AMÁLIA and the future of European Portuguese LLMs

TL;DR

Portugal announced AMÁLIA, a €5.5 million investment in a large language model focused on European Portuguese. The project is open-source but currently lacks model weights and full data release. It marks a significant step for Portuguese NLP, with ongoing challenges in data and benchmarking.

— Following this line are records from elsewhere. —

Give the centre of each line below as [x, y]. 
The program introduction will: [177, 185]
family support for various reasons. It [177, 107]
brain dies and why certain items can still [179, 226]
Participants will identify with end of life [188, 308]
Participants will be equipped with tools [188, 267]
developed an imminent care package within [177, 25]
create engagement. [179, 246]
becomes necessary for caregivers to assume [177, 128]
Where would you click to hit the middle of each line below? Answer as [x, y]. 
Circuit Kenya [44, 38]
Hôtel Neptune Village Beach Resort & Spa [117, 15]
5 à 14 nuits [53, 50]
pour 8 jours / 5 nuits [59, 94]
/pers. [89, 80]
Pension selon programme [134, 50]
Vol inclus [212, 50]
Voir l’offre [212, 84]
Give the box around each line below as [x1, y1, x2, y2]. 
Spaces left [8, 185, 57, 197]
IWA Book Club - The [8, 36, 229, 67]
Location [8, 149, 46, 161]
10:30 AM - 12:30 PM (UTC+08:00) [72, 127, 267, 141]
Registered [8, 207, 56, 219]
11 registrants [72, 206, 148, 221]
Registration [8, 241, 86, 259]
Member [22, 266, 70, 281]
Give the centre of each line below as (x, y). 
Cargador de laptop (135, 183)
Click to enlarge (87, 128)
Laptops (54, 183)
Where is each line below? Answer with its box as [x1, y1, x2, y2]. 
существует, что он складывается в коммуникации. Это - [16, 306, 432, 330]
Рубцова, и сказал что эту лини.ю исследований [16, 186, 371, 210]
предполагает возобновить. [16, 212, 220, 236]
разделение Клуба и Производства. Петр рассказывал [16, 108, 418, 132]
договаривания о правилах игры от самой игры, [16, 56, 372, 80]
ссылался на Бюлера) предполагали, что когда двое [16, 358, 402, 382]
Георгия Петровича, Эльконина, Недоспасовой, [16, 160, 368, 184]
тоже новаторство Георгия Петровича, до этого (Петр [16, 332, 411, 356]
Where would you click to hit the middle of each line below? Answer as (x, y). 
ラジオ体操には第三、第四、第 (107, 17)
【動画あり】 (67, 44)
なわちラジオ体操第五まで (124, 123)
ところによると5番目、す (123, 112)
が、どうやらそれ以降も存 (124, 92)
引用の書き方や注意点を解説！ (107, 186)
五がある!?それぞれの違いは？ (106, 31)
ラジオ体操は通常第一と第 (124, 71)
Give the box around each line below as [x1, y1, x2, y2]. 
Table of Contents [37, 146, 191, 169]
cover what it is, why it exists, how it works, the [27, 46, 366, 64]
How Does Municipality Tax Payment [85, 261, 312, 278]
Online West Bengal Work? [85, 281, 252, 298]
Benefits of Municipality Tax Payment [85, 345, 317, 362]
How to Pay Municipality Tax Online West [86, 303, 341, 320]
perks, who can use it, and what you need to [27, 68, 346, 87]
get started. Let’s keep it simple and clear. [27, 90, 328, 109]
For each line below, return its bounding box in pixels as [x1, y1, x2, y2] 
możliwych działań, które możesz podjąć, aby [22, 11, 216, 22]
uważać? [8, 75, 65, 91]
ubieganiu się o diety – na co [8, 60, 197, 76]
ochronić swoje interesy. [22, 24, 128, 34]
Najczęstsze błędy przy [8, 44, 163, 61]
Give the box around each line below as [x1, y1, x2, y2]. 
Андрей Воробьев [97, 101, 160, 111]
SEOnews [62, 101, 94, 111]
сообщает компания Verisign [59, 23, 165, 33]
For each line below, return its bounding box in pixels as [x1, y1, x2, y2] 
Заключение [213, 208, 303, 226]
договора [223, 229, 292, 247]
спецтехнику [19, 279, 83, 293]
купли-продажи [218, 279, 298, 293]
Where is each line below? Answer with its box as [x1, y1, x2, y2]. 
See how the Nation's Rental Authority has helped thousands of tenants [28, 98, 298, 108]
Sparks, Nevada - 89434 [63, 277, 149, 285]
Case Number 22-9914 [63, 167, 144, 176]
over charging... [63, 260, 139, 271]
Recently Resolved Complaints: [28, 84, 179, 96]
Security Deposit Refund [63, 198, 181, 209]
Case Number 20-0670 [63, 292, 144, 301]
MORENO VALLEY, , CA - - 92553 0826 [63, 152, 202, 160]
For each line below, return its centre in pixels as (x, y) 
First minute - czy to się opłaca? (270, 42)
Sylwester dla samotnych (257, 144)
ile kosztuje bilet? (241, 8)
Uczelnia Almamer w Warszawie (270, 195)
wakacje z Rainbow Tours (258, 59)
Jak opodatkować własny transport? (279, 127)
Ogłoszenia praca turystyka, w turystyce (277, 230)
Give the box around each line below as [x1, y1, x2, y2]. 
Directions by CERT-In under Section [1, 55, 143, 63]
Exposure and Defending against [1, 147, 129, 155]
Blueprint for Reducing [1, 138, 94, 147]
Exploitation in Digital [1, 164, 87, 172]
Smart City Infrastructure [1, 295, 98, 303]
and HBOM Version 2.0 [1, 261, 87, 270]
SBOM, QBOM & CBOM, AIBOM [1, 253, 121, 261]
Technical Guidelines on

Portugal’s government announced the launch of AMÁLIA, a €5.5 million project to develop a fully open-source large language model focused on European Portuguese, marking a significant step in language-specific AI research.

AMÁLIA is a collaborative effort involving leading Portuguese universities and research labs, including NOVA, IST, IT, and FCT. It builds upon the EuroLLM project, continuing pre-training with a focus on European Portuguese data, primarily sourced from Arquivo.pt and synthetically generated datasets.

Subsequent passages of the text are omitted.